To show that a graph-problem is in $L$ or $NL$

Question

Consider the following problem:

$$A=\left\{ (G(V,E),s,t)\mid\text{conditions 1, 2, 3 and 4 hold} \right\}$$

1. $G$ is a directed graph.
2. $s,t\in V$.
3. There is a simple path from $s$ to $t$ (a simple path is a path that visits every vertex not more than once).
4. $\forall v\in V: \deg^+(v)\leq 2$ (in words: every vertex in $V$ has outdegree at most 2).

Out of the following classes: $\mathsf{L,NL,P,NP,co-NP,EXP}$, I need to determine what is the smallest class (with respect to inclusion) that has $A$ in it.

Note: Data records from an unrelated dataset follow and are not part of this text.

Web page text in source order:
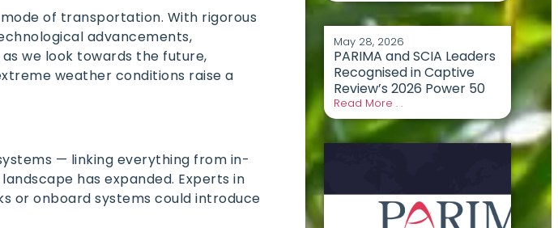
of transportation. With rigorous
advancements,
we look towards the future,
weather conditions raise a
— linking everything from in-
has expanded. Experts in
or onboard systems could introduce
May 28, 2026
PARIMA and SCIA Leaders
Recognised in Captive
Review’s 2026 Power 50
Read More . .
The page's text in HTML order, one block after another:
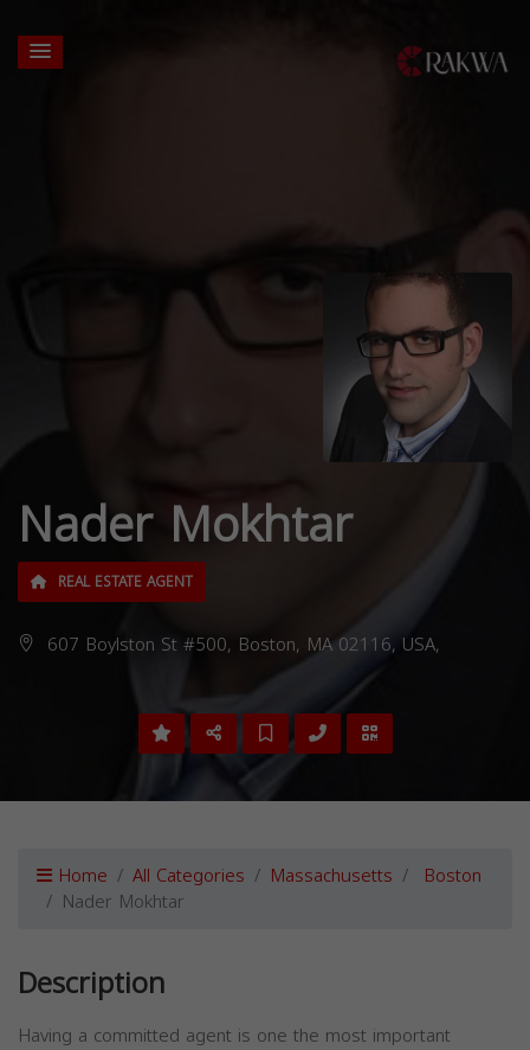
Nader Mokhtar
REAL ESTATE AGENT
607 Boylston St #500, Boston, MA 02116, USA,
Home All Categories Massachusetts Boston
Nader Mokhtar
Description
Having a committed agent is one the most important

My idea is: since every vertex has outdegree at most 2, I can write a function $F$, s.t for every $v\in V$ I'll recursively call $F$ with the two adjacent vertices of $v$.

The termination condition will be either if $\deg^+(v)=0$ (we've reached a leaf node) or $v$ has alredy been visited (this will make sure the path is simple) or $v=t$ (we've found a path to $t$), thus concluding that $A\in P$ (the complexity of the described algorithm is $n\log n$).

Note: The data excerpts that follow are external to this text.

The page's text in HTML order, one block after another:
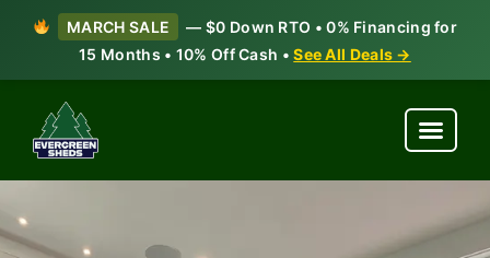
MARCH SALE
— $0 Down RTO • 0% Financing for
15 Months • 10% Off Cash •See All Deals →
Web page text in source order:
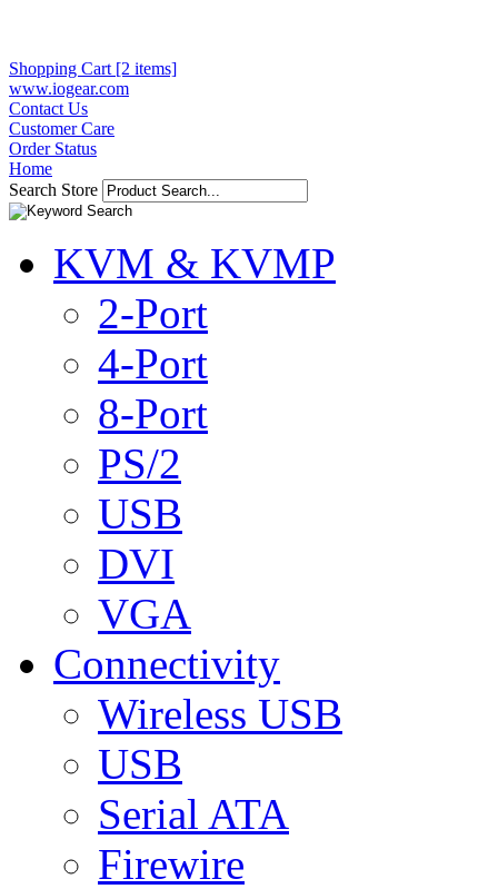
Shopping Cart [2 items]
www.iogear.com
Contact Us
Customer Care
Order Status
Home
Search Store
KVM & KVMP
2-Port
4-Port
8-Port
PS/2
USB
DVI
VGA
Connectivity
Wireless USB
USB
Serial ATA
Firewire
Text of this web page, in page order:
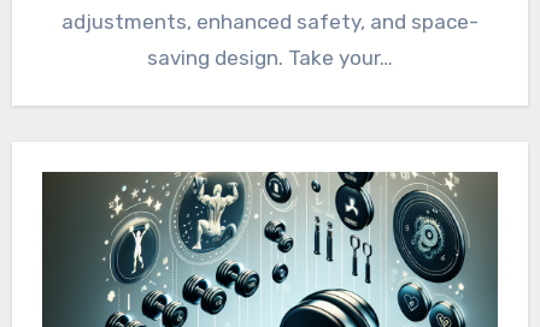
adjustments, enhanced safety, and space-
saving design. Take your…

I'm just not sure if that is the best that can be done. Can it be shown that $A$ is in $\mathsf{L}$ or $\mathsf{NL}$?

Answer 1

The problem is NL-complete.

The fact that it's in NL, as stated in the comments, follows from the fact that this problem is a restriction of the reachability problem for directed graphs.

To see that it's NL-hard, we can reduce from the reachability problem:

Consider a graph $G=(V,E)$ and vertices $s,t$. We transform $G$ to a graph $G'$ with out degree at most $2$, as follows.

For every vertex $v$ with out-neighbors $u_1,...,u_k$ ($k\ge 3$), construct vertices $v_1,...,v_{k-1}$ where there are edges from $v_i$ to $u_i$ and to $v_{i+1}$. The incoming edges to $v$ are now directed to $v_1$, and $v$ is removed.

It is not hard to see that there is a path from $s$ to $t$ in $G$ iff there is a path from $s_1$ to $t_1$ in $G'$. Also, this reduction can be implemented in log-space. Thus, your problem is NL-complete.